This is what I had to do to get a aarch64 emulation on my x86 laptop.

The simplest way if you're running NixOS is setting

binfmt.emulatedSystems = ["aarch64-linux"];
in your configuration and running the build with
pkgs = import nixpkgs { system = "aarch64-linux"; }

## Spawning a container with systemd-nspawn

### Getting debian linux distro

  $ qemu-img create aarch64-debian.img 128G
  $ mkfs.ext4 aarch64-debian.img
  $ mkdir mount-point.dir
  $ sudo mount -o loop aarch64-debian.img mount-point.dir
  $ sudo debootstrap --include=systemd-container --arch arm64 bookworm mount-point.dir

          
### Spawning the container

On host, set binfmt entry for aarch64-linux. On NixOS, the interpreter path is always in /run/binfmt/{aarch64-linux}. Download qemu-aarch64-static from here. And copy it to the path that is reported on the host in the container.

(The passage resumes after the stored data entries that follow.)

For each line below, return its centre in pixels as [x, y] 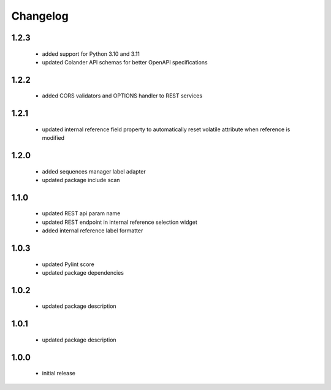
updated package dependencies [83, 272]
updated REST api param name [81, 213]
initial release [59, 373]
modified [53, 138]
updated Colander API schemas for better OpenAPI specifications [125, 62]
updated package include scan [81, 180]
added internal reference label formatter [93, 231]
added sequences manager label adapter [94, 171]
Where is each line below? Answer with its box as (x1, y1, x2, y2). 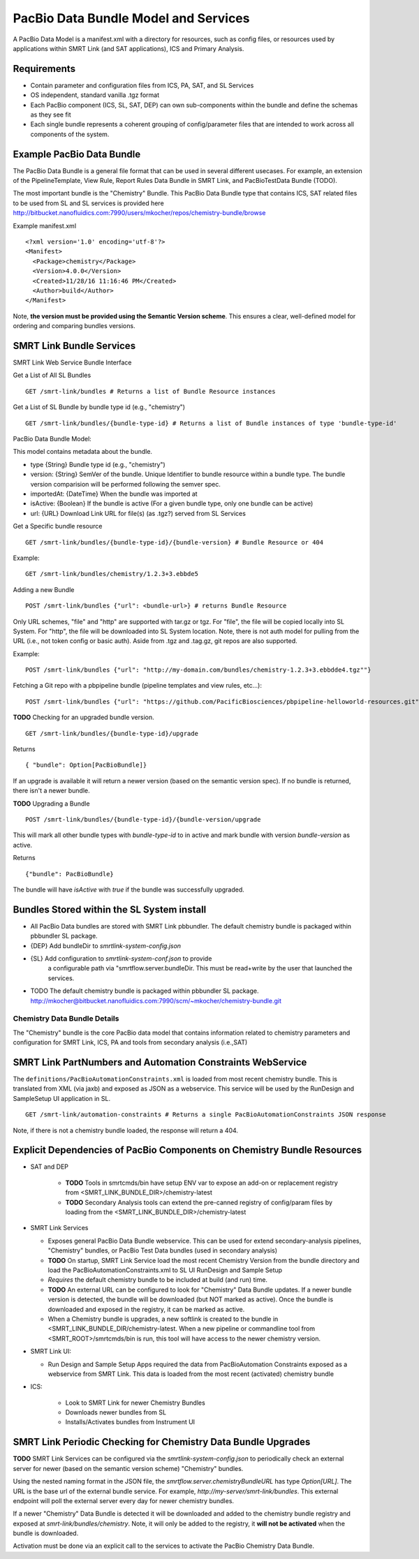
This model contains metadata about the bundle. (13, 448, 153, 456)
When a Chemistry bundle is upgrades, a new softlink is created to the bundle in (47, 1315, 279, 1323)
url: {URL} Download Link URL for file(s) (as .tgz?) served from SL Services (30, 509, 246, 517)
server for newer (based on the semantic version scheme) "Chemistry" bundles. (13, 1464, 244, 1472)
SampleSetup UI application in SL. (13, 1094, 111, 1102)
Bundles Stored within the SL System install (13, 903, 207, 915)
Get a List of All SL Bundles (13, 371, 91, 380)
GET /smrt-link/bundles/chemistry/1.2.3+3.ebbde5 (25, 570, 199, 578)
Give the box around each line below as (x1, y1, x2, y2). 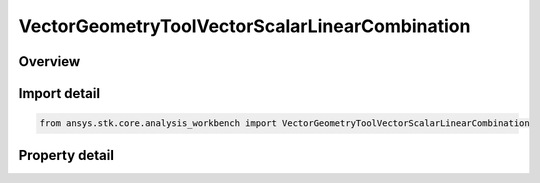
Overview (18, 53, 81, 70)
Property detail (18, 146, 115, 164)
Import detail (18, 85, 100, 102)
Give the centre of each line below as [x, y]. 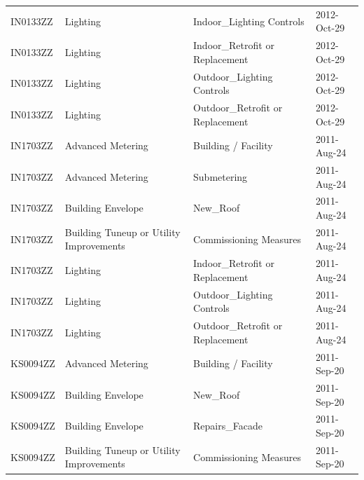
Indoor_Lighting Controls [249, 21]
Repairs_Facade [228, 426]
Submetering [220, 176]

  $ cat /proc/sys/fs/binfmt_misc/aarch64-linux
  enabled
  interpreter /run/binfmt/aarch64-linux
  flags: P
  offset 0
  magic 7f454c460201010000000000000000000200b700
  mask ffffffffffffff00ffffffffffff00fffeffffff

          

systemd-nspawn mounts filesystems /dev/, /run/ and similar when container starts and are destroyed when container exits. So I can't just copy the downloaded qemu interpreter to /run. Instead I copy it to /bin in the distro and copy it /run when container is started.

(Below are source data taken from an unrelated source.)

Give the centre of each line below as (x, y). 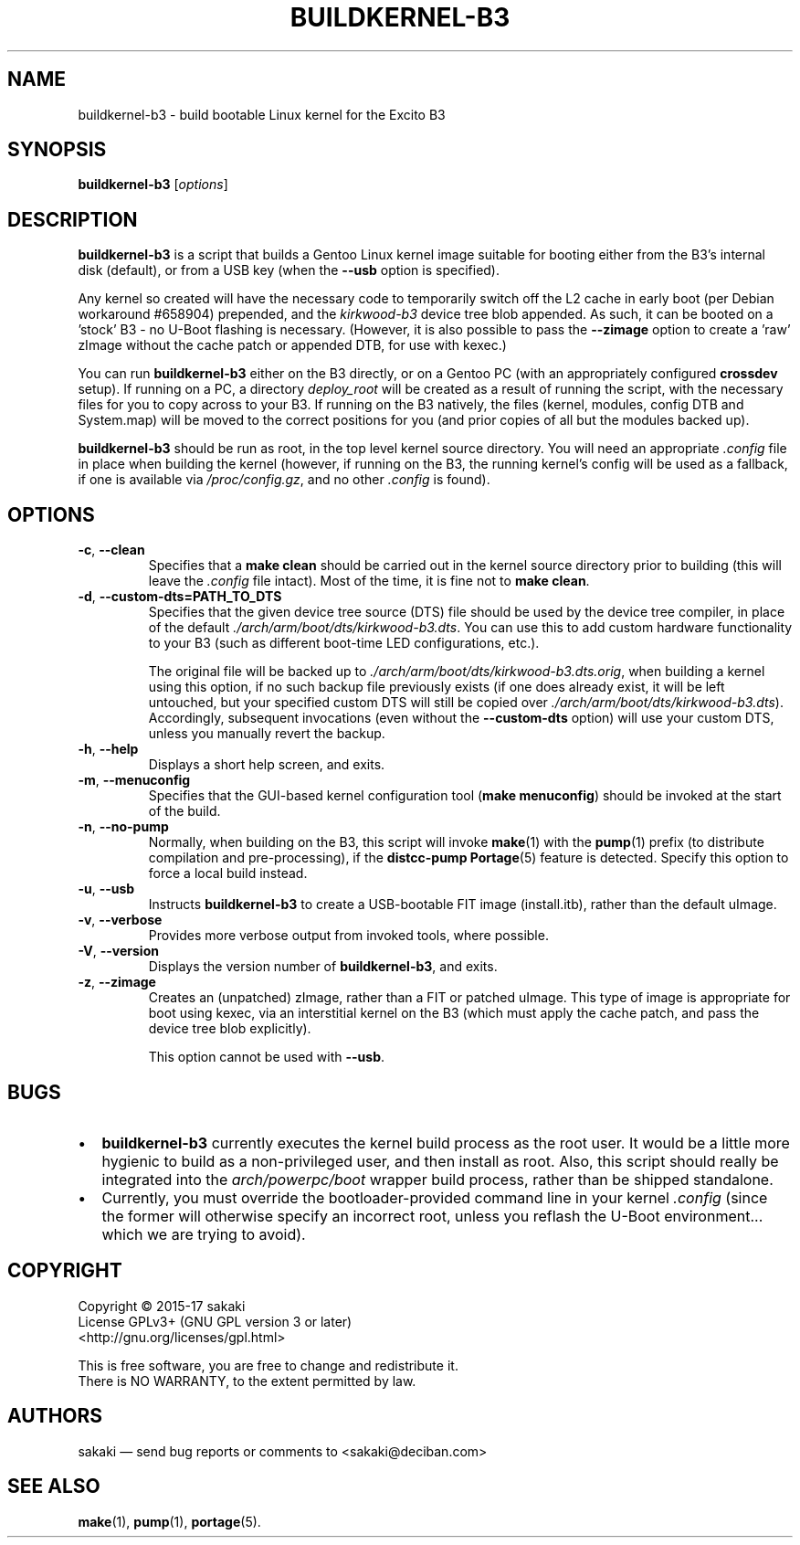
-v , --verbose (120, 920)
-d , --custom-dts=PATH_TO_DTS (180, 597)
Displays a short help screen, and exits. (267, 765)
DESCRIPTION (73, 219)
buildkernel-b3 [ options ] (153, 185)
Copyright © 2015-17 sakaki (162, 1306)
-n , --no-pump (123, 827)
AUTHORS (55, 1416)

  $ cp ~/Downloads/qemu-aarch64-static ~/mount-point.dir/bin/
  $ chmod 755 ~/mount-point.dir/bin/qemu-aarch64-static # can't login as any other user in the container without this

          

Update: You can instead create a symlink in a directory on host and mount it on to the container with --bind=binfmt:/run/binfmt/


  $ mkdir binfmt; cd binfmt
  $ ln -s /bin/qemu-aarch64-static aarch64-linux

          

Here, I am not sure how binfmt registries work across host and container, I don't see a binfmt entry in container's /proc/sys/fs/binfmt_misc though the documentation for nspawn says it limits access to /proc/sys as read only. However only when the qemu interpreter is present at the path set in the binfmt entry inside the container does it work. So this is what I am doing right now.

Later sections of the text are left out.